**WHAT YOU WILL DO**
Having found the line containing "ministerieel besluit van 19" in the records below, copy that line and each later one exactly, dropping pictures.

**RECORDS FOR PROCESSING**
= Beginning of Section =

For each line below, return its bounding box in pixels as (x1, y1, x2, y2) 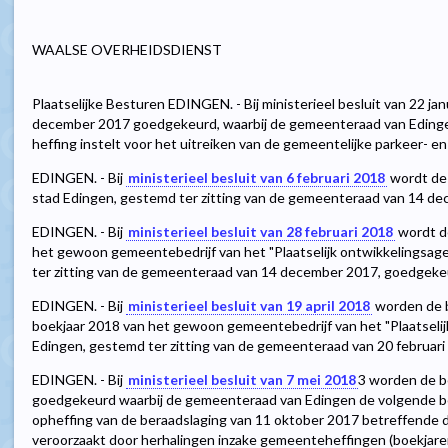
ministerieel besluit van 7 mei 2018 (128, 371, 356, 389)
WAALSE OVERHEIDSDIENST (32, 41, 222, 59)
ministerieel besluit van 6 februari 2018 (128, 169, 385, 187)
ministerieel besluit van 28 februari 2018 (128, 223, 393, 241)
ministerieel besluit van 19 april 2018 (128, 297, 370, 315)
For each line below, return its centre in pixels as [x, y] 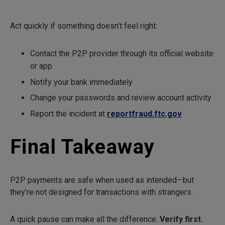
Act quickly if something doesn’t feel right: [84, 26]
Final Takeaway [83, 147]
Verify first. [181, 219]
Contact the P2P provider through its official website [122, 54]
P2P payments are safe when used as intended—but [102, 180]
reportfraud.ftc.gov [144, 114]
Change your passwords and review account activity [121, 98]
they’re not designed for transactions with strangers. [101, 192]
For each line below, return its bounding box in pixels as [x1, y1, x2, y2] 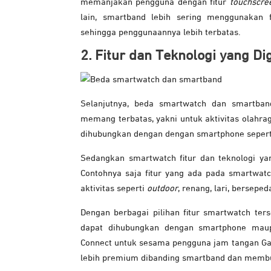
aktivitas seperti [80, 184, 147, 194]
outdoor [147, 184, 178, 194]
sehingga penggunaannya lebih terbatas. [80, 28, 241, 38]
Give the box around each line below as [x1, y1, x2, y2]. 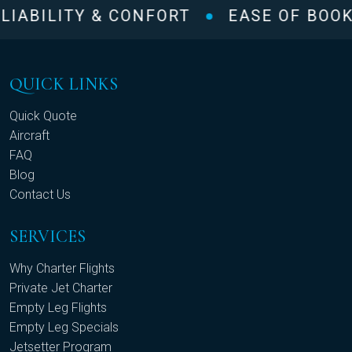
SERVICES [9, 225, 86, 247]
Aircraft [9, 127, 49, 143]
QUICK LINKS [9, 73, 118, 94]
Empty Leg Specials [9, 319, 119, 335]
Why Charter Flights [9, 260, 115, 276]
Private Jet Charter [9, 280, 112, 295]
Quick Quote [9, 108, 77, 123]
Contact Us [9, 186, 71, 202]
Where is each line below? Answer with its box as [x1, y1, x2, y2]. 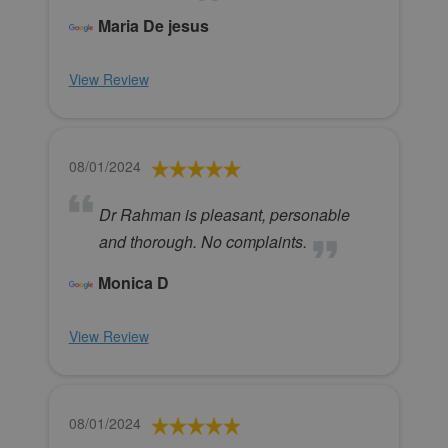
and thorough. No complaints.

= End of Section =

**RESPONSE TO THIS EXERCISE**
ministerieel besluit van 19 april 2018 (128, 297, 370, 315)
For each line below, return its centre in pixels as [x, y] 
Act quickly if something doesn’t feel right: [84, 26]
Final Takeaway [83, 147]
Verify first. [181, 219]
Contact the P2P provider through its official website [122, 54]
P2P payments are safe when used as intended—but [102, 180]
reportfraud.ftc.gov [144, 114]
Change your passwords and review account activity [121, 98]
they’re not designed for transactions with strangers. [101, 192]
For each line below, return its bounding box in pixels as [x1, y1, x2, y2] 
aktivitas seperti [80, 184, 147, 194]
outdoor [147, 184, 178, 194]
sehingga penggunaannya lebih terbatas. [80, 28, 241, 38]
Give the box around each line below as [x1, y1, x2, y2]. 
SERVICES [9, 225, 86, 247]
Aircraft [9, 127, 49, 143]
QUICK LINKS [9, 73, 118, 94]
Empty Leg Specials [9, 319, 119, 335]
Why Charter Flights [9, 260, 115, 276]
Private Jet Charter [9, 280, 112, 295]
Quick Quote [9, 108, 77, 123]
Contact Us [9, 186, 71, 202]
Where is each line below? Answer with its box as [x1, y1, x2, y2]. 
and thorough. No complaints.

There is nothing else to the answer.